CW-CostCovB Results - R ESULT A NALYSIS - 在數量極大的程式碼中解決測試覆蓋度的最佳化問題

5.2 R ESULT A NALYSIS

5.2.4 CW-CostCovB Results

In the CW-CostCovB algorithm, we provide a cost-driven and coverage-driven algorithm. We judge which factor, cost or coverage, is more important. The parameter

fcov and fcost is the factor of extra coverage and cost, respectively. When fcov is

higher than fcost, it means that extra coverage is emphasized. We analyze every kind of parameters where fcov from 0, 0.1, … 1, in other words, fcost from 1, 0.9, … 0. In the curve of EFCC/TFC as illustrated in Figure 14(a), fcov=0 and fcost=1 means we emphasize cost most. When we use fcost=1, the CW-CostCovB becomes the CW-CostMin. The selected test cases can provide 62.3% extra coverage. However, from fcov=0 to fcov=1, the extra coverage only falls in 62% to 69% coverage. The extra coverage is hard to have over 69% coverage because the coverage of infrastructure functions have about 27% coverage. In additional, the curve of COSTsel/COST grows a lot when fcov from 0.3 to 0.4 and spends 1% cost more. The cost only locates on 1% to 3% whatever the selection of fcov. The cost is small but still has large extra coverage, because these selected test cases have large function reachability and have small cost at same time. To compare the difference of emphasis in extra coverage and cost, we choose the extreme result which is fcov=0 and fcov=1, as illustrated in Figure 14 (b). Based on fcov=0, to normalize these two results. For an extra 6% coverage (96.25%-90.44%), we pay a cost of 2.6 times (1.097%→2.853%) and select the test cases of 1.2 times. Hence, we recommend the fcov=0 is better choice in the MPLS test area.

Figure 14 CW-CostCovB results

5.2.5 CW-CovMax Results

In the CW-CovMax algorithm, we provide a cost-driven method. The client can perform different selection policies by different restriction time. We use 500 and 1,000 minutes here. As illustrated in Figure 15 (a), there is 99.63% coverage in rt=500 and 100% coverage in rt=1,000. We can see that in order to improve a little bit coverage would pay a lot of cost. Based on rt=500, we normalize rt=1,000 as depicted in Figure 15 (b). The coverage only improves 0.37% in rt=1,000, but it needs to select 1.44 times test cases and 1.98 times cost. It means that only few parts of functions are covered by a certain test case. In order to improve the coverage from 99% to 100%, we need to select many test cases. It concluded that choosing appropriated restriction time is important. In additional in Figure 15 (a), the 15.58% test cases can reach 100%

coverage. In other words, the functions which are covered by all test cases can also be covered by other 15.58% test cases. There are two possibilities to explain this. First, there are old version test cases. We add new test cases without deleting old test cases.

The functions which can be covered by old version test cases also can be covered by new version test cases. Next, the granularity of coverage is big. When a function is covered by a certain test case, we mark this function as covered. In actually, some test cases may use to test the different parts of the function. Because the testing resource is limited and the reason of easy to manage, we use the function coverage as coverage criteria. The fault detection capability may be decreased if choosing a bigger granularity. We only provide a case study. The real impact of reducing test cases on fault detection capability in our system with large code size would be future works.

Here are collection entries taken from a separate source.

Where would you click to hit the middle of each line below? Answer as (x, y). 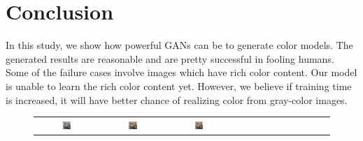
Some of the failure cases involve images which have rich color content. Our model (181, 72)
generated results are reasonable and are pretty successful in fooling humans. (170, 58)
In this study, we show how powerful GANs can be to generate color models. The (179, 45)
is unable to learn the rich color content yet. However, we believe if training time (179, 86)
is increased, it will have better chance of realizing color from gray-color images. (177, 99)
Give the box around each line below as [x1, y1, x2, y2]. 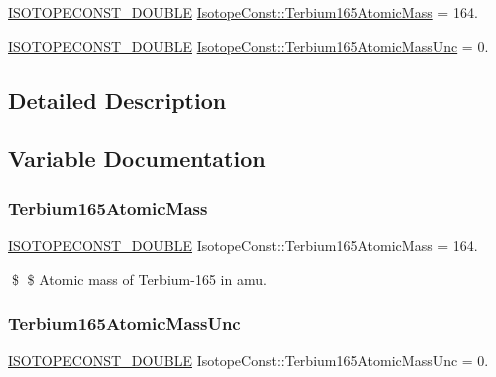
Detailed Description [8, 84, 227, 115]
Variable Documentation [8, 143, 266, 174]
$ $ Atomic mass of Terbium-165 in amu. [11, 268, 267, 289]
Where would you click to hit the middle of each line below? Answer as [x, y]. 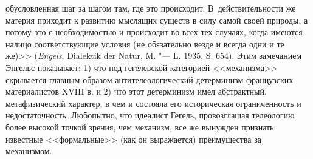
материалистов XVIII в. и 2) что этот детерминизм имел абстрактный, [136, 91]
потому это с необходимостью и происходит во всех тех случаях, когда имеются [154, 32]
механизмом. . [30, 151]
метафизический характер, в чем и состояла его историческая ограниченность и [153, 103]
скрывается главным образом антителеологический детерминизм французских [150, 79]
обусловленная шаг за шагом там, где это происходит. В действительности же [151, 8]
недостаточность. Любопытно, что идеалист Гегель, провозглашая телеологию [150, 115]
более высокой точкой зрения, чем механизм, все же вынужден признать [140, 127]
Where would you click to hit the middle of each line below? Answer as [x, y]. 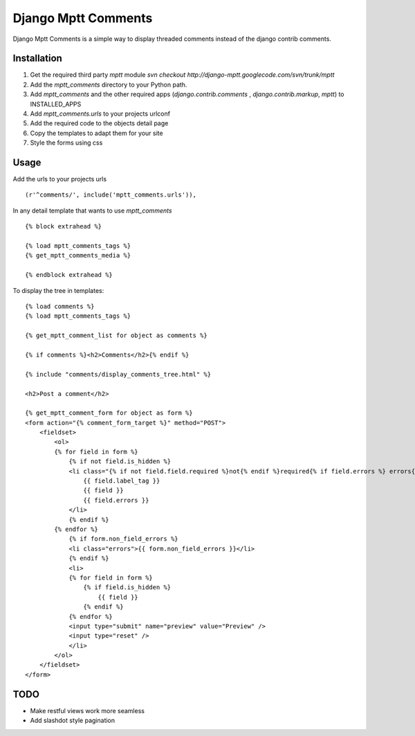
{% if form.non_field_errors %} [124, 539]
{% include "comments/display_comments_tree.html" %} [118, 374]
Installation [37, 59]
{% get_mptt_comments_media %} [78, 255]
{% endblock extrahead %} [69, 275]
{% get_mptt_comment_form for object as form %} [109, 413]
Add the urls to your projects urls [60, 179]
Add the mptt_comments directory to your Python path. [109, 84]

Figure 15 CW-CovMax results 5.2.6 CW-CostMin-C results

In the CW-CostMin-C algorithm, we provide a coverage-driven method. The client can get the minimal cost according to the sufficient coverage. This algorithm extends from CW-CostMin algorithm. We select the cheapest test cases in each step until the sufficient coverage is reached. Each step uses the CW-CostMin algorithm.

Obviously, when the test cases in n={0,10,…,90} and ecl=n+10, they must contains test cases in ecl=n. We perform the algorithm from ecl=10 to ecl=100. In Figure 16 (a), the coverage is 68.82% from ecl=10 to ecl=60. Because when we select a test case in ecl=10, it already provides 68.82% coverage. Until ecl=70, it just selects new test cases. Because the huge changes of cost from ecl=90 to ecl=100, we focus on this division. We need to select 1.79% test cases and cost 0.529% in ecl=90. We also need to select 15.85% test cases and cost 12.74% in ecl=100. Based on ecl=90, we normalize ecl=100, as illustrated in Figure 16 (b). Increasing the 8.85 times test cases and 24.08 times cost from coverage 90% to 100%. It also means that there is only few functions are covered by certain test cases. Hence, the cost grows a lot when coverage from 90% to 100%. It is important to choose appropriate ecl.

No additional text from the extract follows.